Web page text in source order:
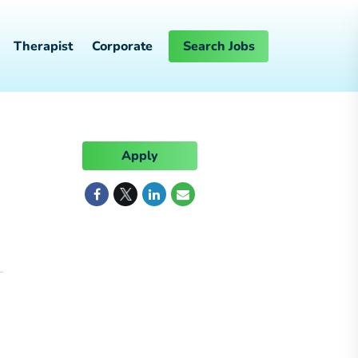
Therapist Corporate Search Jobs
Apply
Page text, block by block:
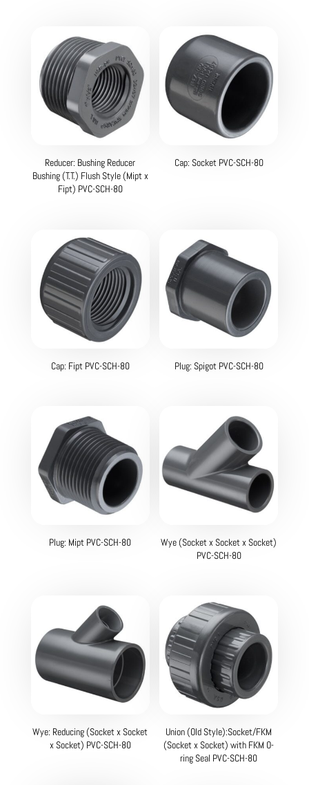
Reducer: Bushing Reducer
Bushing (T.T.) Flush Style (Mipt x
Fipt) PVC-SCH-80
Cap: Socket PVC-SCH-80
Cap: Fipt PVC-SCH-80 Plug: Spigot PVC-SCH-80
Plug: Mipt PVC-SCH-80
Wye (Socket x Socket x Socket)
PVC-SCH-80
Wye: Reducing (Socket x Socket
x Socket) PVC-SCH-80
Union (Old Style):Socket/FKM
(Socket x Socket) with FKM O-
ring Seal PVC-SCH-80

## Required action
Send back exactly the lines from the line with "Fipt) PVC-SCH-80" through the end of the records.

## Task solution
Fipt) PVC-SCH-80
Cap: Socket PVC-SCH-80
Cap: Fipt PVC-SCH-80 Plug: Spigot PVC-SCH-80
Plug: Mipt PVC-SCH-80
Wye (Socket x Socket x Socket)
PVC-SCH-80
Wye: Reducing (Socket x Socket
x Socket) PVC-SCH-80
Union (Old Style):Socket/FKM
(Socket x Socket) with FKM O-
ring Seal PVC-SCH-80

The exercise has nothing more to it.